/ultimate_tic_tac_toe

Play Ultimate Tic-Tac-Toe vs a Monte-Carlo Player over gRPC

Primary LanguageRubyMIT LicenseMIT

Tic-Tac-Toe and Ultimate Tic-Tac-Toe

  • TicTacToe implements a tic-tac-toe board

  • UltimateTicTacToe implements an ultimate tic-tac-toe board

  • Under both of these namespaces you can find a Game which takes two players and iterates through them.

  • Each player is called in succession and asked to #play(board) (where board is the TicTacToe or UltimateTicTacToe instance) until the game reaches a terminal state.

  • Implemented players are:

    • RandomPlayer selected a move at random from the boards #available_moves
    • ConsolePlayer selecting a move based on console input
    • MonteCarloPlayer selecting a move based on monte-carlo tree search

Running a game would look something like this:

game = TicTacToe::Game.new(TicTacToe::RandomPlayer.new, TicTacToe::MonteCarloPlayer.new)
result = game.play

if result
  puts "#{result} won the game!"
else
  puts "game was a draw"
end

gRPC

gRPC support is implemented under the Services namespace and wrap an exiting player to work over gRPC. In order to play a game with a player over gRPC the GrpcPlayer class has been implemented.

For example, you may start a RandomPlayer served over gRPC and play against it.

In one process, run the RandomPlayer over gRPC:

handler = TicTacToe::RandomPlayer.new               # The random player
service = Services::TicTacToe::Player.new(handler)  # Wrapped as a gRPC service

Services.start_service(service, 1123)               # Service on port 1123

And in another start the game:

console_player = TicTacToe::ConsolePlayer.new
grpc_player = TicTacToe::GrpcPlayer.new('0.0.0.0:1123')
game = TicTacToe::Game.new(console_player, grpc_player)

game.play

The same can be done for UltimateTicTacToe by replacing it for all references to TicTacToe (s/TicTacToe/UltimateTicTacToe/g).

Monte-Carlo Tree Search

This project implements a MonteCarloPlayer for TicTacToe and UltimateTicTacToe, which uses Monte-Carlo Tree Search to select its moves.

Monte-Carlo Tree Search is interesting because it doesn't require the implementation of any function to evaluate or score a game state directly, it instead uses random sampling to determine a score.

That is to say that given a particular game state, random simulations are run from that state and the result of these are back-progated up the tree. Over enough iteration we start to build confidence in the win-rate of sub-trees and can make pretty good decisions on which moves are the most optimal.

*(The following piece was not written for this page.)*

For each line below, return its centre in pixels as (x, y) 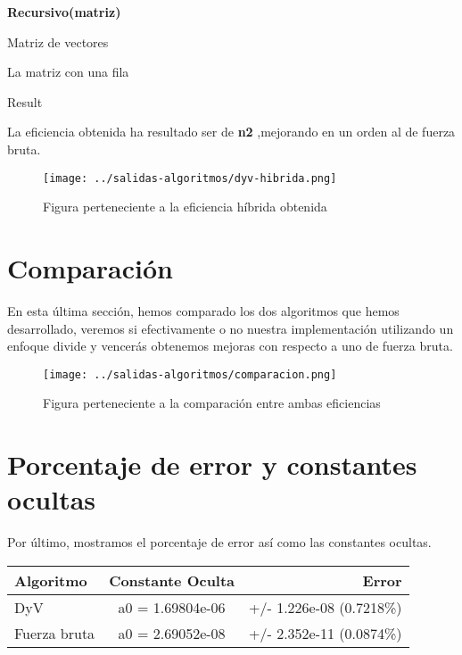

The implementation lives in the MonteCarloTreeSearch and Node classes.

A FullTreeEvaluation class is also implemented which will attempt to do a depth-first traversal of the full game tree. It can compute (on my machine) a full tree for tic-tac-toe in ~10 seconds, I haven't managed to get it to complete for ultimate tic-tac-toe, which is why using Monte-Carlo Tree Search is much better 😄.

Contributing

Bug reports and pull requests are welcome on GitHub at https://github.com/CGA1123/ultimate_tic_tac_toe.

License

The code is available as open source under the terms of the MIT License.